Nor was that the extent of Donna’s apparent wrongdoing. She also applied to and received support from the Soldiers, Sailors Airmen and Families Association, but, despite being required by law to do so, made no mention of the investment bond she’d purchased with Simon’s money and placed in her name.
Then she walked out. On Valentine’s Day, 2013, she left her completely disabled husband. Today, only about £200,000 remains of Simon’s original £1.1 million. Donna wants it all. Well, she only wants £185,000, plus £1,500 per month in child support for their son. Donna was employed for much of their marriage but quit work in 2008, the year of his injury, and hasn’t worked for pay since.
Simon’s solicitor, Richard Sear took issue with her demand for still more of Simon’s disability pay.
‘In effect, that is the entirety of the £200,000 he has left. I suggest this would not be a fair or sensible outcome.’
Few except for Donna would disagree. But the question is whether what is or isn’t a “sensible outcome” is relevant to the case. After all, I’m aware of no requirement in British family law that any outcome be sensible. Were there such a requirement, many, many cases would have been decided differently. The question is how to equitably divide Simon and Donna’s various assets. As I understand it, even though Simon was the one who was injured and of course the one who will suffer significant disability and impairment throughout much or all of his life, and even though the money paid him by the government was meant to compensate only him, the money is part of their marital estate and, as such, part Donna’s.
Yes, her behavior with that money has been outrageous, bordering on illegal, but those facts matter little when it comes to dividing the couple’s assets. Of course the fact that Simon is incapable of working and earning strongly suggests that Donna’s child support claim is dubious at best. And the fact that she’s capable of earning but has chosen not to should be factored into whatever child support she’s entitled to.

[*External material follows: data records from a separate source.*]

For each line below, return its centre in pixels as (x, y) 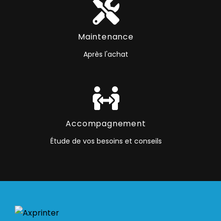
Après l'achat (106, 54)
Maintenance (106, 37)
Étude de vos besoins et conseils (106, 141)
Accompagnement (106, 123)
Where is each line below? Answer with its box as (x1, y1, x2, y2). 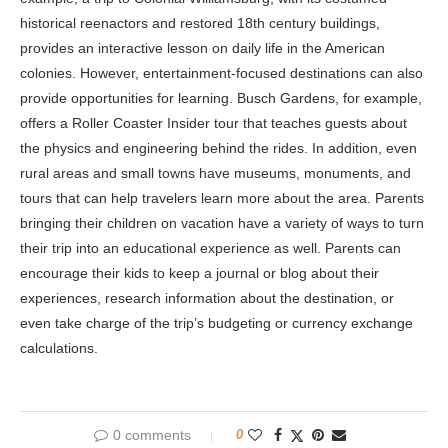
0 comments (113, 427, 191, 443)
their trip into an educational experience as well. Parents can (20, 240, 401, 256)
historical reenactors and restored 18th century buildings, (20, 15, 380, 31)
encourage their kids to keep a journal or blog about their (20, 265, 379, 281)
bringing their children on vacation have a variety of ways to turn (20, 215, 424, 231)
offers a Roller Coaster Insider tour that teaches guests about (20, 115, 407, 131)
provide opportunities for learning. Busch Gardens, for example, (20, 90, 422, 106)
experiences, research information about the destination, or (20, 290, 394, 306)
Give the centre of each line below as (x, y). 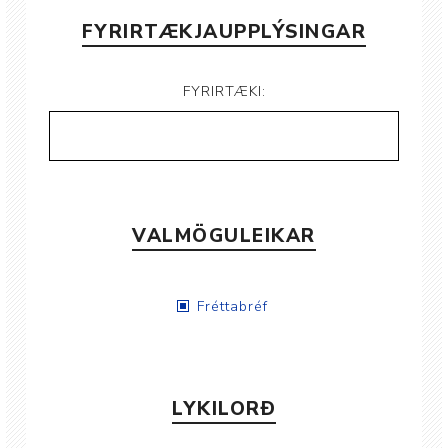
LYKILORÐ (224, 409)
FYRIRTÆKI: (224, 91)
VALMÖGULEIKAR (224, 236)
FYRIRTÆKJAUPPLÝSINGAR (224, 32)
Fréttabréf (232, 306)
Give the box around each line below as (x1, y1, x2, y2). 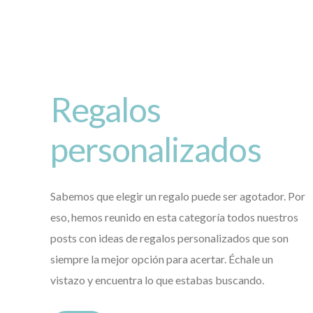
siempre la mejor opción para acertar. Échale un (50, 252, 273, 265)
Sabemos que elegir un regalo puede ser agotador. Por (50, 189, 305, 203)
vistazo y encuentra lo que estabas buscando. (50, 272, 264, 286)
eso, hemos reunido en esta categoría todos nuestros (50, 210, 298, 224)
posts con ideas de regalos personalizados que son (50, 231, 289, 245)
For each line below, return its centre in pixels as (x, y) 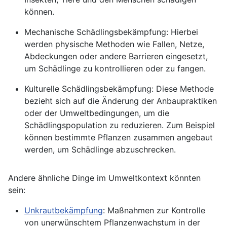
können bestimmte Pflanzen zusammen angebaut (119, 138)
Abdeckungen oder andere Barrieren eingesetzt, (116, 56)
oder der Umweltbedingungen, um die (97, 113)
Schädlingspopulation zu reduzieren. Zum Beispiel (120, 125)
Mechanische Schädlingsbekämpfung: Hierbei (111, 32)
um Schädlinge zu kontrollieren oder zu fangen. (115, 69)
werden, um (48, 150)
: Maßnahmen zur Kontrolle (154, 211)
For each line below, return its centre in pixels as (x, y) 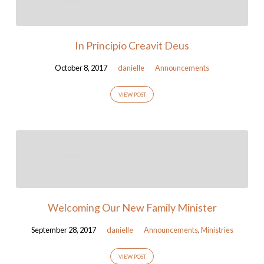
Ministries (217, 230)
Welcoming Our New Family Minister (132, 207)
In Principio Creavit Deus (132, 45)
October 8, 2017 (81, 67)
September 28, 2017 (63, 230)
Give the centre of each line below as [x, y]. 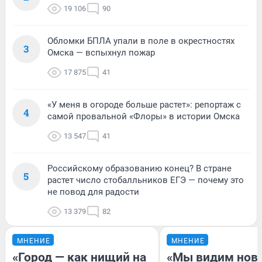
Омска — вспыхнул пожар [101, 53]
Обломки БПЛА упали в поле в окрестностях [141, 41]
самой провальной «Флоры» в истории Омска [144, 117]
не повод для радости [93, 192]
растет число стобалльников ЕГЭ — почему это [146, 180]
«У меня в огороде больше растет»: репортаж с [144, 105]
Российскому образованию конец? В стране [139, 169]
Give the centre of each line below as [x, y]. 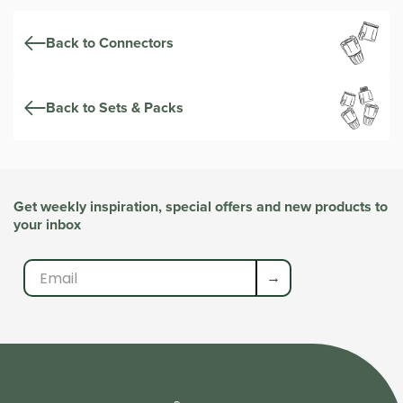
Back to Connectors [110, 42]
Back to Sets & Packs [115, 107]
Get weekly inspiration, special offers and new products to [201, 207]
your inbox [47, 225]
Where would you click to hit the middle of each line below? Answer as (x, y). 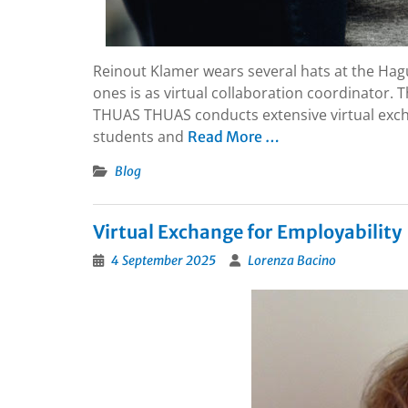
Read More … (234, 137)
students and (140, 137)
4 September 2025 (163, 260)
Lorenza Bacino (292, 260)
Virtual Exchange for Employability (247, 232)
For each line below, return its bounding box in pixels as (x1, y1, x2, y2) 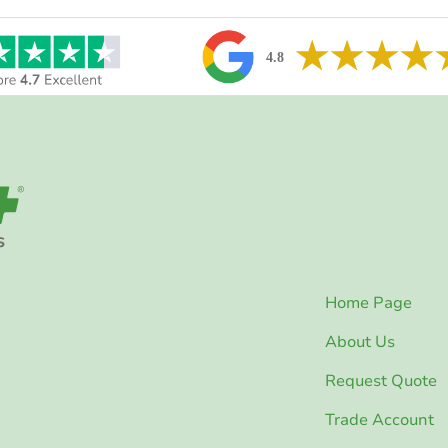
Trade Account (324, 408, 434, 431)
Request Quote (324, 369, 437, 392)
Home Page (324, 291, 412, 314)
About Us (324, 330, 395, 353)
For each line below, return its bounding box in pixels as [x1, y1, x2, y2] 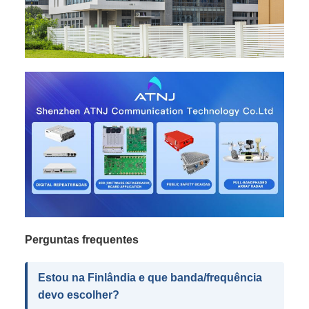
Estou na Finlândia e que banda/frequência [38, 272, 262, 284]
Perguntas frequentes [25, 234, 139, 246]
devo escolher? [38, 289, 119, 301]
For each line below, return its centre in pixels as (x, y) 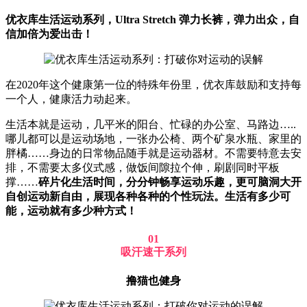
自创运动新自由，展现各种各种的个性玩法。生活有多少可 (148, 196)
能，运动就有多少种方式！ (71, 210)
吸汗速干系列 (153, 252)
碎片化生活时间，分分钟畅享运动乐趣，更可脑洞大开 (170, 182)
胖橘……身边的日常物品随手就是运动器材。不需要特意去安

But when it comes to her lies, her placing valuable assets purchased with his disability compensation in her name and her incompetence regarding the house she bought, I know of no requirement that the court pay the slightest attention. Yes, it’s all reprehensible as is her abandonment of a helpless man as soon as the money ran out. But we live in an age when none of that matters to family courts. No-fault is the rule under which no one can be punished financially for their own wrongdoing.
And whatever the other spouse earns during the marriage is considered half earned by his/her partner. That means “outcomes” in family courts that are anything but sensible. If husband A starts a business that thrives and is worth £1 billion, half of it is his wife’s if she chooses to divorce him even though her only contribution to his success has been cleaning his house, cooking meals and occasionally giving him a “well done” and a pat on the back for his success.

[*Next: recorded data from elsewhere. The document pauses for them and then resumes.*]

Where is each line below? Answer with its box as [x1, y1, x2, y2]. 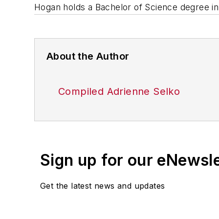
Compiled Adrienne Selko [58, 85, 180, 97]
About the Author [46, 50, 130, 62]
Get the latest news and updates [40, 180, 165, 191]
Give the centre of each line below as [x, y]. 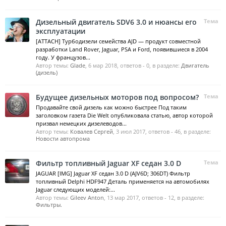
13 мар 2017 [123, 197]
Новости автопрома [63, 138]
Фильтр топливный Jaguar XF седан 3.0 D [108, 163]
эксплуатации [61, 31]
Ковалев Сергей [92, 131]
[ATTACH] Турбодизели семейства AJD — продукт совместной [118, 41]
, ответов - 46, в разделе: [178, 131]
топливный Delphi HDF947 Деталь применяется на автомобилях [123, 181]
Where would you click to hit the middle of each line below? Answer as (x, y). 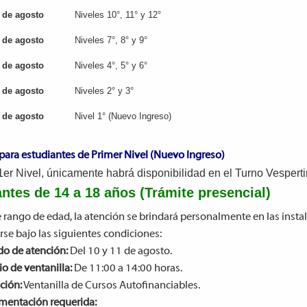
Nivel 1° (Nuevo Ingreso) (123, 116)
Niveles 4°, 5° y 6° (111, 65)
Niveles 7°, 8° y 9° (111, 40)
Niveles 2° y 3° (104, 91)
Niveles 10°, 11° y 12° (118, 15)
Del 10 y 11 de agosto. (120, 251)
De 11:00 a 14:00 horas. (127, 269)
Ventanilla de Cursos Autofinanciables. (111, 286)
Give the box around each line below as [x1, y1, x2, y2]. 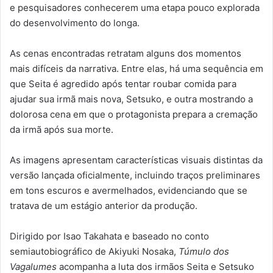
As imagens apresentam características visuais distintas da [10, 154, 263, 166]
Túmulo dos [179, 246, 229, 258]
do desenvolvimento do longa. [10, 17, 140, 29]
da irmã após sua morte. [10, 124, 113, 136]
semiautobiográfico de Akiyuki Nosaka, [10, 246, 179, 258]
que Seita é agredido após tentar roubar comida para [10, 78, 236, 90]
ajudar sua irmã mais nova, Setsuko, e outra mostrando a [10, 93, 253, 105]
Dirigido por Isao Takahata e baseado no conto [10, 230, 209, 243]
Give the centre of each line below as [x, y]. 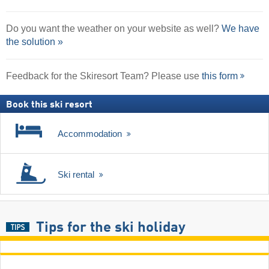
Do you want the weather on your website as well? [114, 28]
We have [240, 28]
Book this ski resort [49, 105]
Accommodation [91, 134]
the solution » [35, 41]
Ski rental [77, 175]
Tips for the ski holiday [110, 228]
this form [220, 76]
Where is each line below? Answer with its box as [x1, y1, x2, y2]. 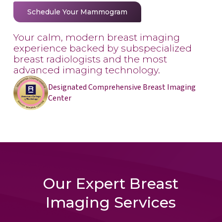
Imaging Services [46, 193, 176, 212]
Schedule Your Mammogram [27, 7, 127, 16]
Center [48, 93, 71, 104]
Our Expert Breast [43, 174, 179, 193]
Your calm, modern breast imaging [13, 31, 180, 43]
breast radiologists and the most [13, 53, 167, 65]
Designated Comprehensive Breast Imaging [48, 82, 196, 93]
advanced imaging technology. [13, 64, 160, 76]
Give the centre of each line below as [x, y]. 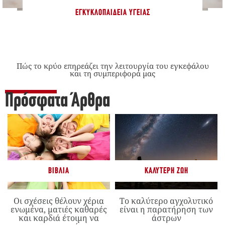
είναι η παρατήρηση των [166, 210]
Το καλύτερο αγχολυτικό [166, 201]
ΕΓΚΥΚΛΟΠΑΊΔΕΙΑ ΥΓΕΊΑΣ [113, 13]
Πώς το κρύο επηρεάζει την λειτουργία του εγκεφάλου [113, 66]
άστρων [166, 218]
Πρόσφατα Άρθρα [58, 102]
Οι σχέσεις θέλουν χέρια [59, 201]
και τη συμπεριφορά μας [113, 74]
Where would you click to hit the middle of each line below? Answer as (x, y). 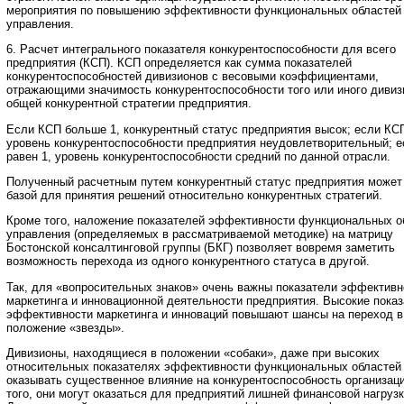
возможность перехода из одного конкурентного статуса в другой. (188, 262)
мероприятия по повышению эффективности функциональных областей (204, 10)
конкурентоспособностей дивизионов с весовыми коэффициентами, (193, 77)
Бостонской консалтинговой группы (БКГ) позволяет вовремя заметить (201, 248)
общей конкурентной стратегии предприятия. (129, 104)
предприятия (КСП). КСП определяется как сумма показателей (179, 63)
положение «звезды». (65, 327)
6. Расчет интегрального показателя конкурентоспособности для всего (201, 50)
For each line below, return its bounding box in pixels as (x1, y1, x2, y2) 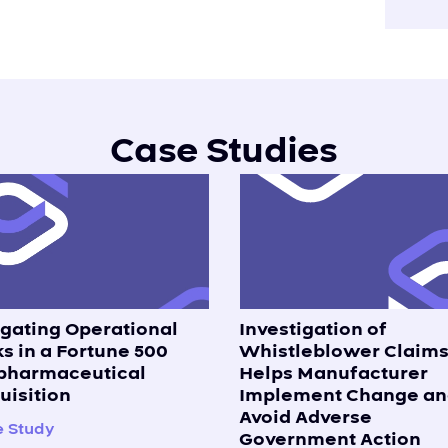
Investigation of (239, 316, 387, 342)
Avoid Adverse (239, 404, 372, 430)
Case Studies (110, 126, 338, 176)
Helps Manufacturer (239, 360, 428, 386)
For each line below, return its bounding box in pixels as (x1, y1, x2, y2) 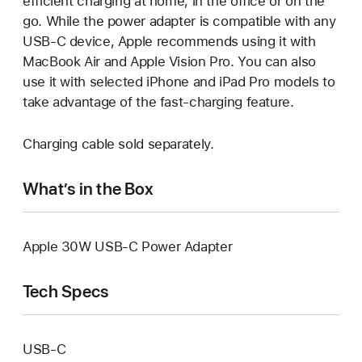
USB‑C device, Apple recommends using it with (23, 32, 316, 49)
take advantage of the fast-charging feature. (23, 93, 294, 110)
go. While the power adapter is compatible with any (23, 12, 336, 29)
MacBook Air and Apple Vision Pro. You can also (23, 53, 316, 69)
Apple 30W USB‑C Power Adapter (23, 238, 233, 255)
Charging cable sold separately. (23, 135, 214, 152)
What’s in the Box (23, 178, 154, 199)
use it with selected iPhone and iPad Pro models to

By contrast, if husband B drives a taxi and accumulates no savings during his marriage of equal duration to husband A’s, his wife, like him, is entitled to half of nothing on divorce, despite having supported his efforts in exactly the same way husband A’s wife did. In short, the concept that a spouse is entitled to half of everything saved by the other spouse irrespective of everything else is at odds with reality. Husband B’s wife did the same amount of work as husband A’s did, but is left with nothing while husband A’s wife walks away with half a billion pounds. The cognitive dissonance is deafening.
By failing to acknowledge fault as a feature of divorce, family courts obviously encourage wrongdoing of the type engaged in by Donna Vaughan. And her wrongdoing engenders articles like the one in the Daily Mail that in turn engender outrage on the part of the public who all too clearly sees that a former commando who’s suffered the way Simon Vaughan has shouldn’t have to be bankrupted by an unscrupulous ex who’s obvious plan is to make off with as much of his money as possible and have nothing more to do with a disabled man.
Everyone with a soul knows what she’s done is wrong. Only family courts don’t.